• [PROBLEM STATEMENT]
Each line of the data below goes into the copy exactly; pictures do not.

### EXERCISE DATA

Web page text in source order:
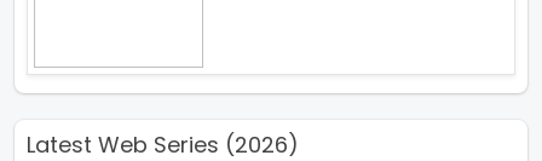
Latest Web Series (2026)
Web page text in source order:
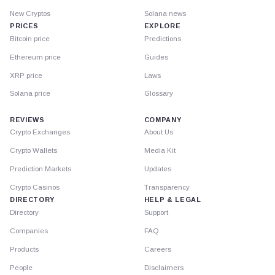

######

• [THE ANSWER]
Web page text in source order:
Latest Web Series (2026)
Web page text in source order:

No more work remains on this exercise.